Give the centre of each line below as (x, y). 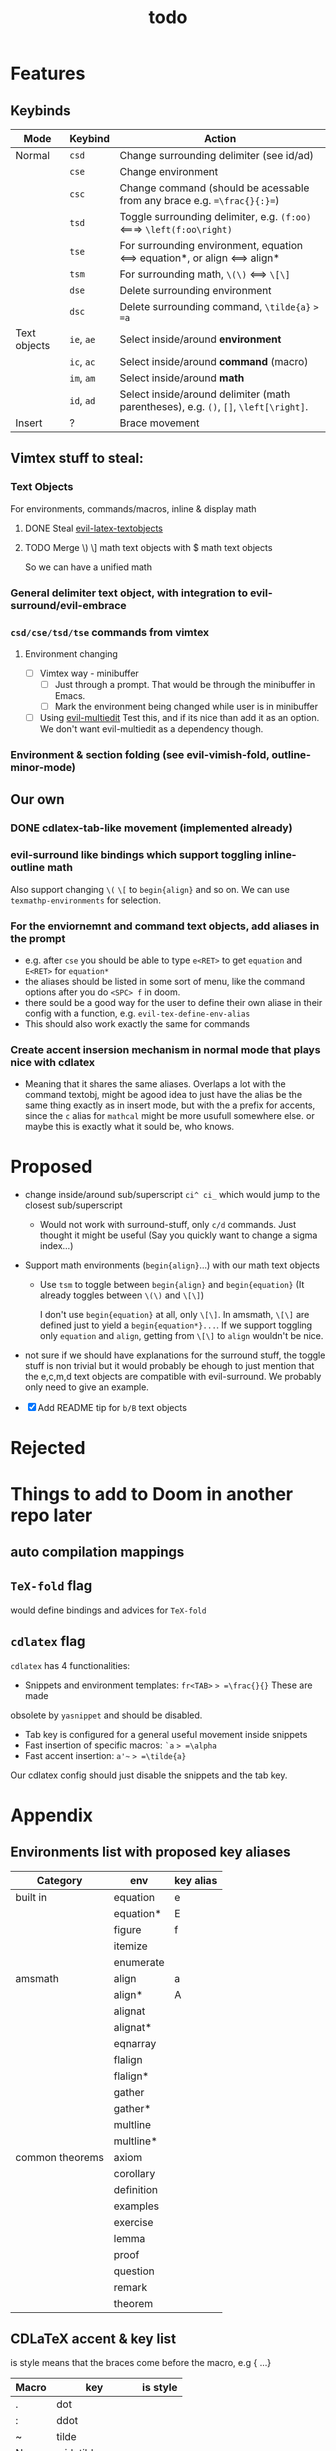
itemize (130, 1946)
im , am (82, 378)
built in (31, 1897)
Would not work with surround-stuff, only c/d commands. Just (168, 1225)
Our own (37, 799)
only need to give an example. (87, 1387)
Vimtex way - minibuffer (89, 673)
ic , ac (82, 361)
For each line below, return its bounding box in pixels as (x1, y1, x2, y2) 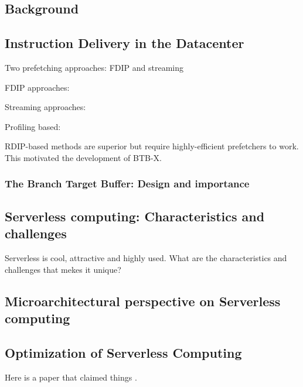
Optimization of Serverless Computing (5, 343, 242, 361)
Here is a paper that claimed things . (5, 371, 137, 383)
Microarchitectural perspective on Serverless (5, 292, 281, 310)
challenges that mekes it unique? (5, 263, 121, 275)
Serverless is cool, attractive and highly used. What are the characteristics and (5, 251, 287, 263)
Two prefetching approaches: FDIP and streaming (5, 61, 183, 73)
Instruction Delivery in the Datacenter (5, 34, 244, 52)
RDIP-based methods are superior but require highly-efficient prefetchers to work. (5, 140, 299, 152)
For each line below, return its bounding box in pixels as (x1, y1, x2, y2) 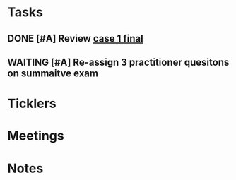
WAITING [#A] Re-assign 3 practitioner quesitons (7, 56, 230, 68)
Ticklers (7, 96, 57, 112)
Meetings (7, 128, 65, 144)
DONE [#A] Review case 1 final (7, 32, 143, 44)
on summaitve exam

------------

▶ _EXERCISE REQUIREMENTS_
In the entries above, find each line with the word "that" and return it.

▶ _RESULT OF THIS TASK_
Here is a paper that claimed things . (5, 371, 137, 383)
challenges that mekes it unique? (5, 263, 121, 275)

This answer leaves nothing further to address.